Kritik an der Klage der FPÖ übte am Freitag Neos-Generalsekretär Nick Donig. Dieser Vorgang sei zwar vielleicht rechtlich gedeckt, jedoch nicht redlich, befand Donig in einer Aussendung am Freitag. "Erst schamlos, die Wahlkampfkostenbeschränkung bei der Nationalratswahl um 3,7 Millionen Euro zu überschreiten, um dann zu versuchen, sich fast die gleiche Summe von der Republik zu holen, ist ein allzu leicht durchschaubares Vorgehen, um die Parteifinanzen zu sanieren", meinte er.
FPÖ hat acht Millionen Euro investiert
Die FPÖ hatte acht Millionen Euro in den gescheiterten Wahlkampf ihres Präsidentschaftskandidaten Norbert Hofer investiert. 3,4 Millionen Euro davon fordern die Bundespartei und die neun Landesparteien von der Republik zurück. Die Summe setzt sich jeweils etwa zur Hälfte aus Wahlkampfkosten für die aufgehobene Stichwahl im Mai und für die verschobene Wiederholung zusammen.
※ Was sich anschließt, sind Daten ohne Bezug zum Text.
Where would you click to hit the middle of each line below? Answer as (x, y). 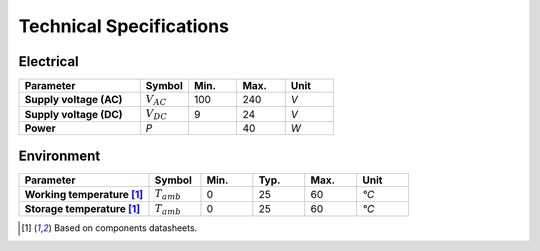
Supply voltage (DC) (74, 114)
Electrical (48, 61)
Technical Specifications (124, 26)
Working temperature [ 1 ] (84, 194)
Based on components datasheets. (125, 228)
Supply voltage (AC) (73, 100)
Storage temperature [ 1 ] (82, 208)
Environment (59, 156)
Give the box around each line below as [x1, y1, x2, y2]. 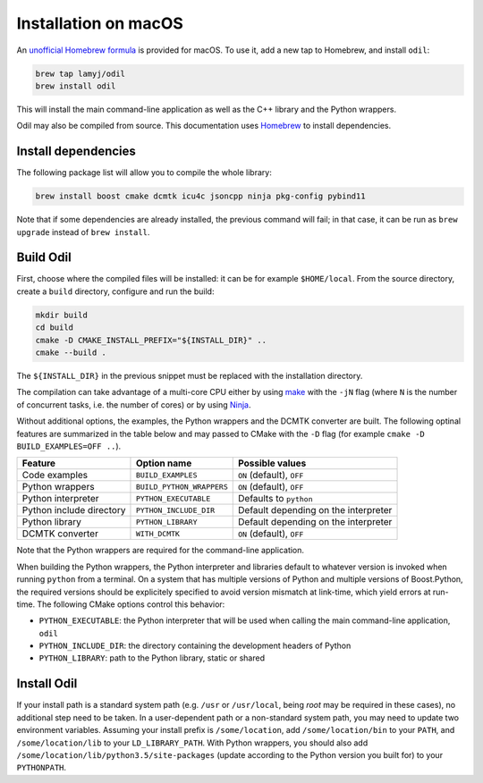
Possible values [238, 457, 307, 469]
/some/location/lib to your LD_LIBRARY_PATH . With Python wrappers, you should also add [16, 737, 369, 748]
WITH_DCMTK [135, 528, 181, 538]
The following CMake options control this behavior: [37, 599, 225, 610]
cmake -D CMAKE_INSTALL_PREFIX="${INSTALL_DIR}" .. [35, 335, 267, 345]
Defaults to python [238, 493, 313, 505]
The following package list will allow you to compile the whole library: [16, 167, 272, 178]
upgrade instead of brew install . [16, 226, 150, 237]
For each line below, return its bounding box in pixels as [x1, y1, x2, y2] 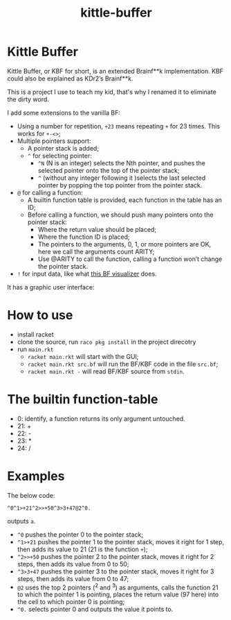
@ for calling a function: [17, 188, 83, 196]
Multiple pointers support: [17, 137, 91, 145]
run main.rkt [17, 345, 54, 353]
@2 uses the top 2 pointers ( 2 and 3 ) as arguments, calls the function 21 [17, 582, 219, 592]
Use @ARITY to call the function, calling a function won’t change [37, 255, 223, 263]
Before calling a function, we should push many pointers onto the [27, 210, 214, 219]
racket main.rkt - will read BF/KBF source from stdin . [27, 367, 185, 376]
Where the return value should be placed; [37, 225, 157, 233]
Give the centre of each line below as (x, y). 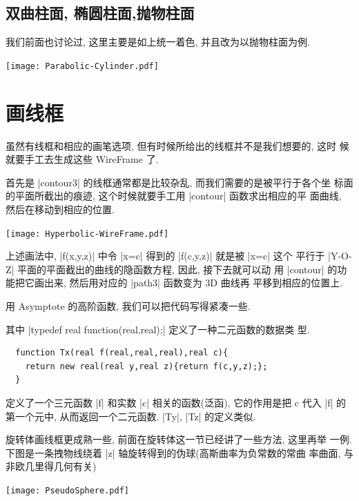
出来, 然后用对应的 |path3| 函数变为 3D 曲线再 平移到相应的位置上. (193, 283)
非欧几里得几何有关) (51, 466)
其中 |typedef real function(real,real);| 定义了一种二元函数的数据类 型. (158, 329)
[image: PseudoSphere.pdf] (67, 490)
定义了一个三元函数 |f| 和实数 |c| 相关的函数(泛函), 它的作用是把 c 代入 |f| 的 (176, 402)
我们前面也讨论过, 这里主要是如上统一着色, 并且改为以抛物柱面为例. (158, 42)
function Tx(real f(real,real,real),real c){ (122, 353)
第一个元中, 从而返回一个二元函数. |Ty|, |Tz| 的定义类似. (131, 416)
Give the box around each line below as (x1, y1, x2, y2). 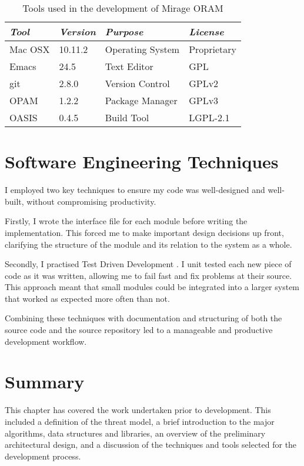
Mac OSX (9, 42, 50, 56)
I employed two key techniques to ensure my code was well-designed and (5, 184, 265, 196)
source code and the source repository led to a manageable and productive (5, 324, 273, 336)
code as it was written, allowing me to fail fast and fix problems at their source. (5, 269, 292, 281)
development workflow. (5, 335, 87, 347)
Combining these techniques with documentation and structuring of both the (5, 312, 282, 324)
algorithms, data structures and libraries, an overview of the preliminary (5, 427, 266, 439)
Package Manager (105, 94, 178, 107)
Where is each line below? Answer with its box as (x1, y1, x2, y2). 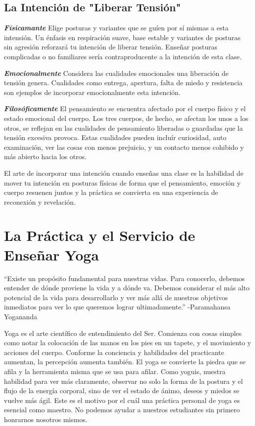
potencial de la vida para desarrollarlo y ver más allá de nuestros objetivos (4, 292, 228, 302)
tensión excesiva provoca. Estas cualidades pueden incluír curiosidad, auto (4, 132, 227, 142)
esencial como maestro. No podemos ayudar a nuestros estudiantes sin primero (4, 404, 240, 415)
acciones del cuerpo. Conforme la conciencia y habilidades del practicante (4, 347, 225, 357)
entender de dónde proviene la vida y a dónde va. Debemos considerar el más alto (4, 283, 250, 293)
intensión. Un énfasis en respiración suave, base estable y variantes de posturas (4, 32, 241, 42)
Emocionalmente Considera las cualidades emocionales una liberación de (4, 68, 229, 78)
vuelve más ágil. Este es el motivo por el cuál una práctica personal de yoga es (4, 395, 240, 405)
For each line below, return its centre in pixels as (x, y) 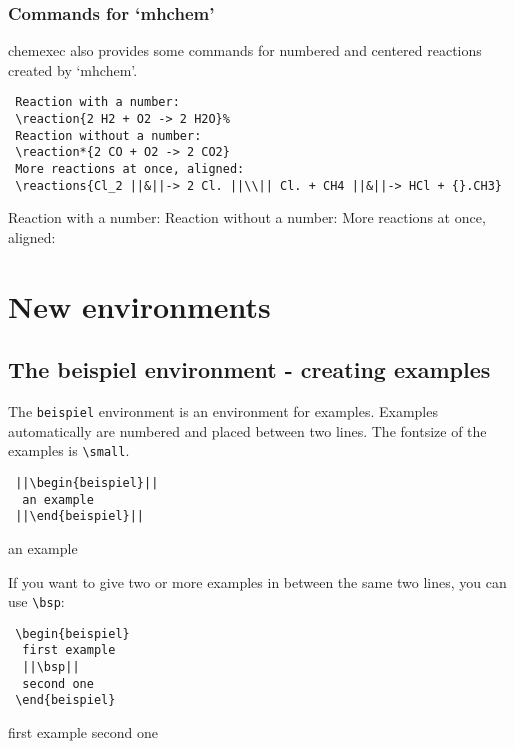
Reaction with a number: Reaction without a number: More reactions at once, (247, 217)
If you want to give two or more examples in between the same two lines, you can (257, 581)
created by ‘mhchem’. (73, 69)
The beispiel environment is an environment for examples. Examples (223, 411)
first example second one (83, 732)
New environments (139, 305)
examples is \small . (69, 450)
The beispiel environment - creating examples (249, 369)
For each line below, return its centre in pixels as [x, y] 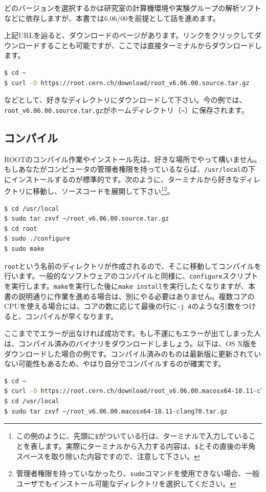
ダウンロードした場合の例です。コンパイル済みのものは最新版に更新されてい [133, 353]
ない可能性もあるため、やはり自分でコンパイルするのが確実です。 [115, 363]
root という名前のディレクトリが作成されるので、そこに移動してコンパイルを [133, 265]
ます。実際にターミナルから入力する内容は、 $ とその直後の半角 [150, 446]
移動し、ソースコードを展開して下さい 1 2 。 [103, 190]
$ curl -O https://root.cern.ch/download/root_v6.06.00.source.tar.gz [127, 83]
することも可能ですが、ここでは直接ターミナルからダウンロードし [151, 45]
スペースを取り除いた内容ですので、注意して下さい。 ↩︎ [108, 456]
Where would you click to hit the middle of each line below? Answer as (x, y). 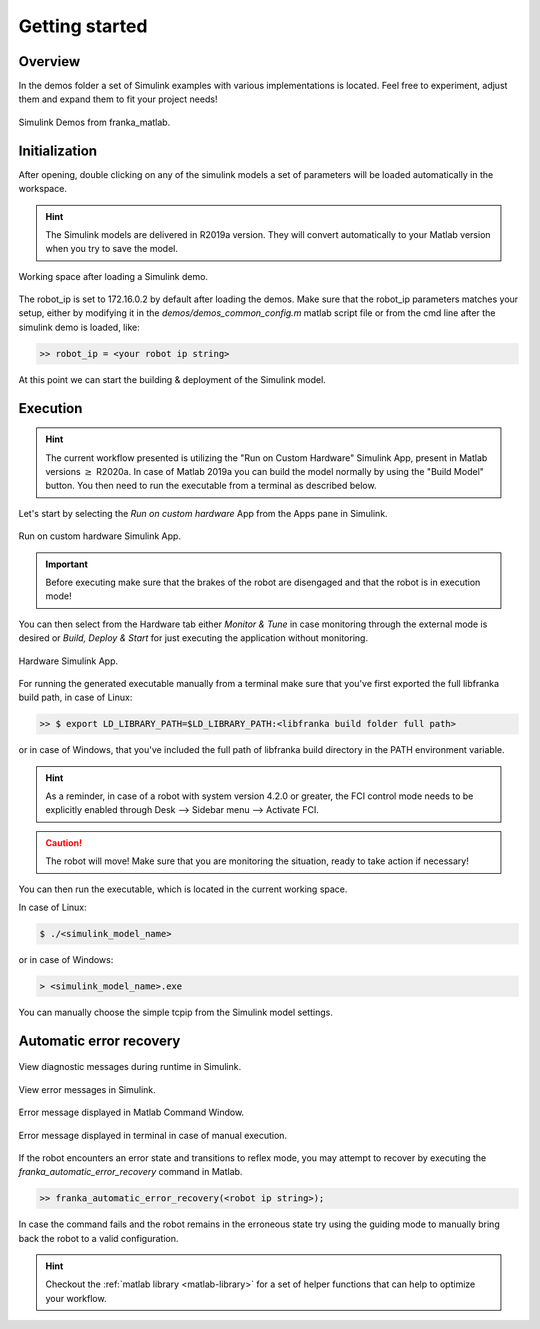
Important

Wahlsieger Alexander Van der Bellen hatte auf eine Schadenersatzklage gegen die Republik verzichtet.
Der Wahlkampf zur Bundespräsidentenwahl dauerte fast ein Jahr. Der erste Wahlgang erfolgte im April, im Mai kam es dann zur Stichwahl zwischen Hofer und Van der Bellen, die der frühere Grünen-Chef ganz knapp gewann. Die FPÖ brachte die Stichwahl damals wegen Unregelmäßigkeiten seitens der Wahlbehörden vor den Verfassungsgerichtshof, der die Wahl aufhob. Die Wiederholung war für 2. Oktober angesetzt, wurde aber wegen Problemen mit dem Klebstoff auf den Wahlkartenkuverts auf Dezember verschoben.
500.000 Euro Schadenersatz an die Republik
Die für die fehlerhaften Kuverts verantwortliche Firma hat bereits 2017 500.000 Euro Schadenersatz an die Republik bezahlt. Mit weiteren Regressforderungen rechnen müssen allerdings die Leiter jener 14 Wahlbehörden, deren fehlerhaftes Vorgehen bei der Auszählung der Stimmen für die Wahlwiederholung verantwortlich war. Die Finanzprokuratur hat nämlich Schadenersatzklagen gegen sie angekündigt.